WHAT THIS TASK INVOLVES: Your task is to retype, exactly, the line containing "Page text, block" and every later line through the end of the listing, with pictures omitted.

SOURCE DATA:

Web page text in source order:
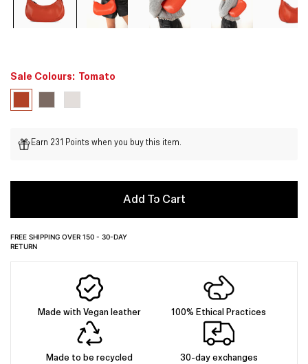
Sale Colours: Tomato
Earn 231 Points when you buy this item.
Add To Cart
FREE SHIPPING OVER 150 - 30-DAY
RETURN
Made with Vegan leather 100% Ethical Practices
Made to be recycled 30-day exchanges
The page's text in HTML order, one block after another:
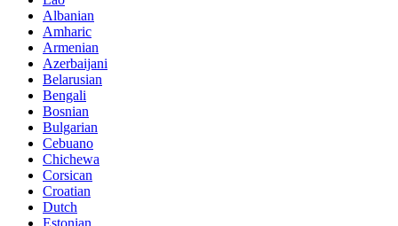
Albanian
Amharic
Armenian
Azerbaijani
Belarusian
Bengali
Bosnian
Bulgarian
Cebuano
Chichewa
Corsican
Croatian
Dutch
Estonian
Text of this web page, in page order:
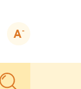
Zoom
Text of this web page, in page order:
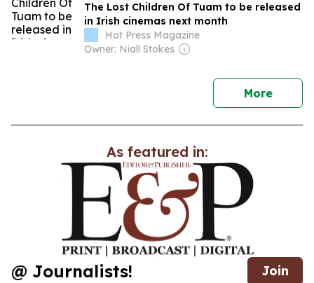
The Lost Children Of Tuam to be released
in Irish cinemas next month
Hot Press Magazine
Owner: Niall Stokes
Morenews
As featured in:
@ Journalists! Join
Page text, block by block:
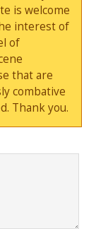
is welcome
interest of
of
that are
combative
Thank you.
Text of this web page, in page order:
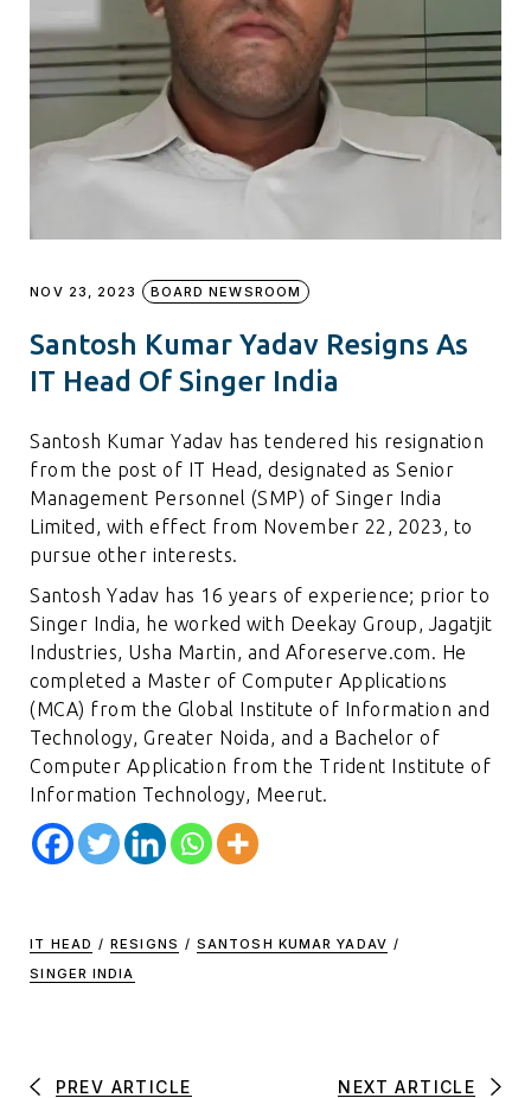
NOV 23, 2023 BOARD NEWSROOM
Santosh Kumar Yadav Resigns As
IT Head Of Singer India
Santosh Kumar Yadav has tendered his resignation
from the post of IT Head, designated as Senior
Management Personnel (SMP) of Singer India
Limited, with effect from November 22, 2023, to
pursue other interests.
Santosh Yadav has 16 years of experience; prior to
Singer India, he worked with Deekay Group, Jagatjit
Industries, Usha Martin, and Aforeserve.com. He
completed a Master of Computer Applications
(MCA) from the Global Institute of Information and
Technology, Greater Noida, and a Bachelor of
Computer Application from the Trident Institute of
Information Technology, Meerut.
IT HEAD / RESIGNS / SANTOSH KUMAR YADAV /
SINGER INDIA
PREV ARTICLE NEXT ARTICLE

RESULT FOR THIS EXERCISE:
Page text, block by block:
is welcome
interest of
of
that are
combative
Thank you.
Text of this web page, in page order:
NOV 23, 2023 BOARD NEWSROOM
Santosh Kumar Yadav Resigns As
IT Head Of Singer India
Santosh Kumar Yadav has tendered his resignation
from the post of IT Head, designated as Senior
Management Personnel (SMP) of Singer India
Limited, with effect from November 22, 2023, to
pursue other interests.
Santosh Yadav has 16 years of experience; prior to
Singer India, he worked with Deekay Group, Jagatjit
Industries, Usha Martin, and Aforeserve.com. He
completed a Master of Computer Applications
(MCA) from the Global Institute of Information and
Technology, Greater Noida, and a Bachelor of
Computer Application from the Trident Institute of
Information Technology, Meerut.
IT HEAD / RESIGNS / SANTOSH KUMAR YADAV /
SINGER INDIA
PREV ARTICLE NEXT ARTICLE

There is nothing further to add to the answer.